(Dataset excerpts)
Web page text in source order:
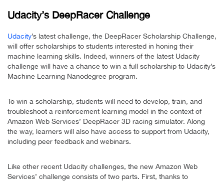
Udacity’s DeepRacer Challenge
Udacity’s latest challenge, the DeepRacer Scholarship Challenge,
will offer scholarships to students interested in honing their
machine learning skills. Indeed, winners of the latest Udacity
challenge will have a chance to win a full scholarship to Udacity’s
Machine Learning Nanodegree program.
To win a scholarship, students will need to develop, train, and
troubleshoot a reinforcement learning model in the context of
Amazon Web Services’ DeepRacer 3D racing simulator. Along
the way, learners will also have access to support from Udacity,
including peer feedback and webinars.
Like other recent Udacity challenges, the new Amazon Web
Services’ challenge consists of two parts. First, thanks to
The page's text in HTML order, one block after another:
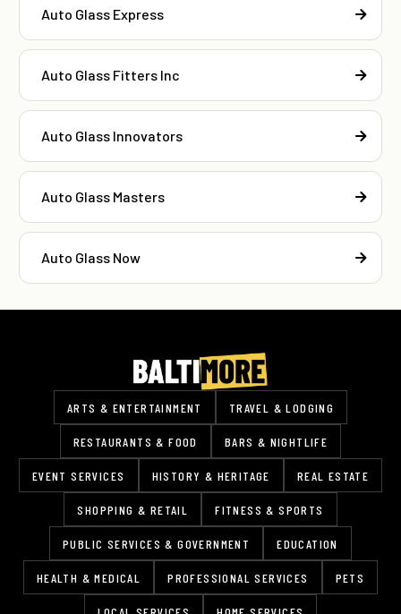
Auto Glass Express
Auto Glass Fitters Inc
Auto Glass Innovators
Auto Glass Masters
Auto Glass Now
ARTS & ENTERTAINMENT TRAVEL & LODGING
RESTAURANTS & FOOD BARS & NIGHTLIFE
EVENT SERVICES HISTORY & HERITAGE REAL ESTATE
SHOPPING & RETAIL FITNESS & SPORTS
PUBLIC SERVICES & GOVERNMENT EDUCATION
HEALTH & MEDICAL PROFESSIONAL SERVICES PETS
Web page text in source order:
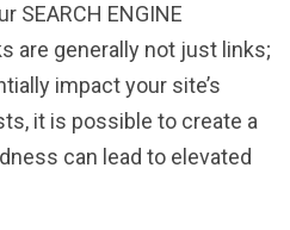
SEARCH ENGINE
are generally not just links;
impact your site’s
it is possible to create a
can lead to elevated
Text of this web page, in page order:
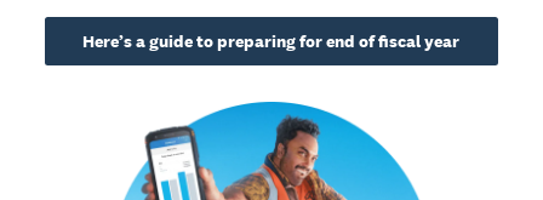
Here’s a guide to preparing for end of fiscal year
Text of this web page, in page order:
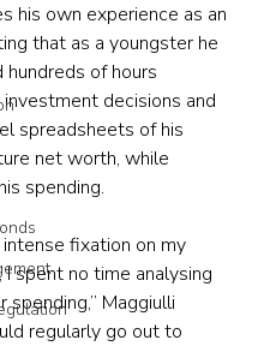
his own experience as an
that as a youngster he
of hours
investment decisions and
spreadsheets of his
net worth, while
spending.
fixation on my
spent no time analysing
spending,” Maggiulli
regularly go out to
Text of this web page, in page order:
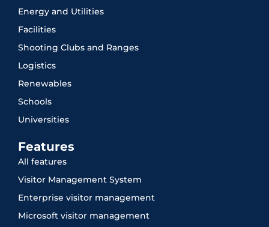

_Assigned task_
Go through the entries above and write them out again exactly, images left behind.

_Worked solution_
Web page text in source order:
Udacity’s DeepRacer Challenge
Udacity’s latest challenge, the DeepRacer Scholarship Challenge,
will offer scholarships to students interested in honing their
machine learning skills. Indeed, winners of the latest Udacity
challenge will have a chance to win a full scholarship to Udacity’s
Machine Learning Nanodegree program.
To win a scholarship, students will need to develop, train, and
troubleshoot a reinforcement learning model in the context of
Amazon Web Services’ DeepRacer 3D racing simulator. Along
the way, learners will also have access to support from Udacity,
including peer feedback and webinars.
Like other recent Udacity challenges, the new Amazon Web
Services’ challenge consists of two parts. First, thanks to
The page's text in HTML order, one block after another:
Auto Glass Express
Auto Glass Fitters Inc
Auto Glass Innovators
Auto Glass Masters
Auto Glass Now
ARTS & ENTERTAINMENT TRAVEL & LODGING
RESTAURANTS & FOOD BARS & NIGHTLIFE
EVENT SERVICES HISTORY & HERITAGE REAL ESTATE
SHOPPING & RETAIL FITNESS & SPORTS
PUBLIC SERVICES & GOVERNMENT EDUCATION
HEALTH & MEDICAL PROFESSIONAL SERVICES PETS
Web page text in source order:
SEARCH ENGINE
are generally not just links;
impact your site’s
it is possible to create a
can lead to elevated
Text of this web page, in page order:
Here’s a guide to preparing for end of fiscal year
Text of this web page, in page order:
his own experience as an
that as a youngster he
of hours
investment decisions and
spreadsheets of his
net worth, while
spending.
fixation on my
spent no time analysing
spending,” Maggiulli
regularly go out to
Text of this web page, in page order:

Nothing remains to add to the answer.